近日，美国斯坦福大学医学院教授Wah Chiu及其研究团队揭示了RNA的低温电子显微镜显示的复杂水网络。相关论文发表在2025年3月11日出版的《自然》杂志上。

在这项研究中，研究组通过低温电子显微镜（cryo-EM）研究了水的高度溶剂化分子，四膜核酶，测定在2.2和2.3 决议。通过采用一种结合可分辨性和化学参数的分割引导水和离子模型（SWIM）17,18，该研究团队自动模拟和交叉验证了核酶核心中的水分子和Mg²⁺离子，揭示了水在介导RNA非规范相互作用中的广泛参与。出乎意料的是，在SWIM没有模拟有序水的地区，小组在两个低温电镜图中观察到高度相似的密度。在许多这些区域，低温电磁密度与分子动力学（MD）预测的复杂水网络叠加，支持它们作为水的分配，并为它们对传统原子坐标模型的适用性提出了生物物理学解释。他们的研究展示了一种通过低温电镜图密度、统计和化学指标以及MD模拟来揭示生物分子周围刚性和柔性水的方法。

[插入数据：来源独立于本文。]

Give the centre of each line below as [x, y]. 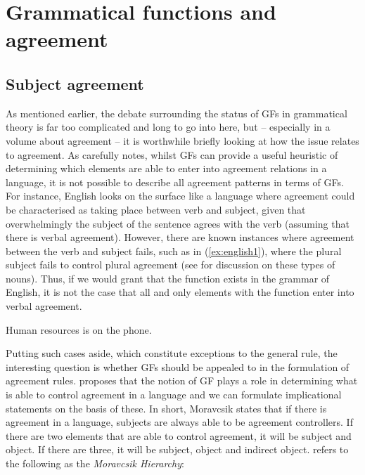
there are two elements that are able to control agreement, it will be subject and [179, 435]
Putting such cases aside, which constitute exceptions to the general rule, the [172, 353]
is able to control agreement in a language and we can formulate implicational [174, 395]
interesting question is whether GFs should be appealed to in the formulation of [178, 366]
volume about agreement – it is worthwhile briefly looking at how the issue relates [182, 140]
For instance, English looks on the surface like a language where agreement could [180, 196]
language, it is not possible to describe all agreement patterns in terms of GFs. [175, 182]
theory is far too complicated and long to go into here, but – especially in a [168, 127]
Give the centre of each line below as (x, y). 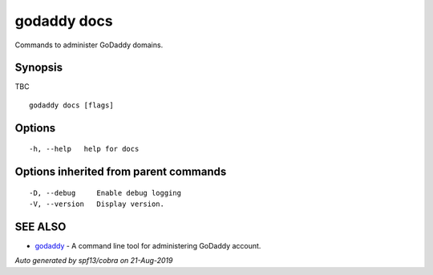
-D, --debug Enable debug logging (105, 193)
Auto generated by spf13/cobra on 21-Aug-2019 (94, 261)
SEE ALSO (40, 226)
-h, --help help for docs (84, 149)
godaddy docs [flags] (71, 105)
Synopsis (39, 68)
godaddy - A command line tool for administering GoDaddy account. (148, 245)
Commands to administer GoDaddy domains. (89, 45)
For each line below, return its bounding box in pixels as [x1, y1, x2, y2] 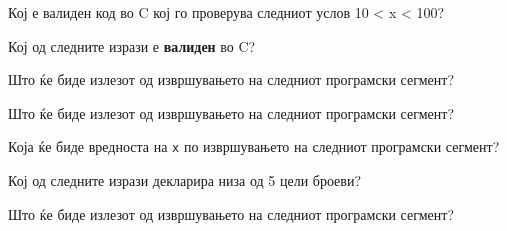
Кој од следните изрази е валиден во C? [8, 35, 256, 56]
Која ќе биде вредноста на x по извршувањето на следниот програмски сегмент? [8, 136, 500, 157]
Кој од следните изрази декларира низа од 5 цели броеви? [8, 170, 362, 191]
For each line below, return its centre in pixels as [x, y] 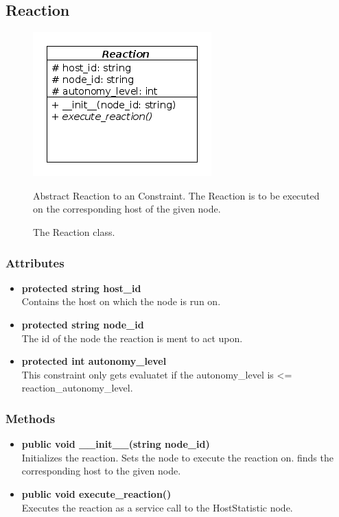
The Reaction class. [74, 231]
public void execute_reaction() [96, 493]
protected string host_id [81, 288]
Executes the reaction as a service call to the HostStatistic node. [157, 507]
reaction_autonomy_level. [77, 388]
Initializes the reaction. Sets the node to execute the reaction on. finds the [177, 457]
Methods [31, 418]
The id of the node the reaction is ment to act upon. [132, 338]
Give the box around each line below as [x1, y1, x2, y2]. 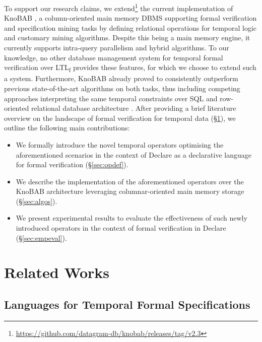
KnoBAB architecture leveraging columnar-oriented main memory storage [16, 186, 244, 196]
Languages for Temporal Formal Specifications [4, 297, 250, 312]
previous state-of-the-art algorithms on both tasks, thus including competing [4, 83, 240, 93]
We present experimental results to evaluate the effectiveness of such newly [16, 213, 247, 223]
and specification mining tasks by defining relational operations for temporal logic [4, 22, 257, 33]
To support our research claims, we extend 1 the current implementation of [4, 2, 233, 13]
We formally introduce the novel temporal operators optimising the [16, 139, 224, 150]
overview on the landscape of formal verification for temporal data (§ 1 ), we [4, 112, 236, 123]
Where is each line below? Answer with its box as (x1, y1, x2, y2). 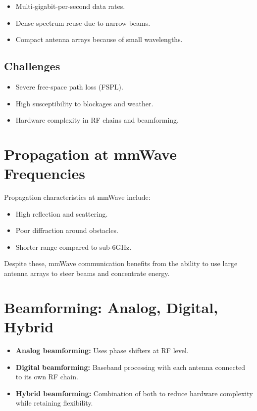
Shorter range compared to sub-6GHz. (15, 241, 132, 252)
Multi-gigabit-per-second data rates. (15, 1, 125, 11)
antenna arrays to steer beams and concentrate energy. (4, 268, 170, 278)
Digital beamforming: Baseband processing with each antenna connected (15, 362, 246, 372)
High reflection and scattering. (15, 208, 108, 219)
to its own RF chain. (15, 371, 78, 382)
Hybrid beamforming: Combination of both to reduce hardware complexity (15, 388, 253, 398)
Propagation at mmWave (4, 143, 177, 164)

据了解，生物分子的稳定性和功能直接受到它们与水的无数相互作用的影响。

附：英文原文

Title: Complex water networks visualized by cryogenic electron microscopy of RNA

Author: Kretsch, Rachael C., Li, Shanshan, Pintilie, Grigore, Palo, Michael Z., Case, David A., Das, Rhiju, Zhang, Kaiming, Chiu, Wah

Issue&Volume: 2025-03-11

Abstract: The stability and function of biomolecules are directly influenced by their myriad interactions with water1–16. In this study, we investigated water through cryogenic electron microscopy (cryo-EM) on a highly solvated molecule, the Tetrahymena ribozyme, determined at 2.2 and 2.3 resolutions. By employing segmentation-guided water and ion modeling (SWIM)17,18, an approach combining resolvability and chemical parameters, we automatically modeled and cross-validated water molecules and Mg²⁺ ions in the ribozyme core, revealing the extensive involvement of water in mediating RNA non-canonical interactions. Unexpectedly, in regions where SWIM does not model ordered water, we observed highly similar densities in both cryo-EM maps. In many of these regions, the cryo-EM densities superimpose with complex water networks predicted by molecular dynamics (MD), supporting their assignment as water and suggesting a biophysical explanation for their elusiveness to conventional atomic coordinate modeling. Our study demonstrates an approach to unveil both rigid and flexible waters that surround biomolecules through cryo-EM map densities, statistical and chemical metrics, and MD simulations.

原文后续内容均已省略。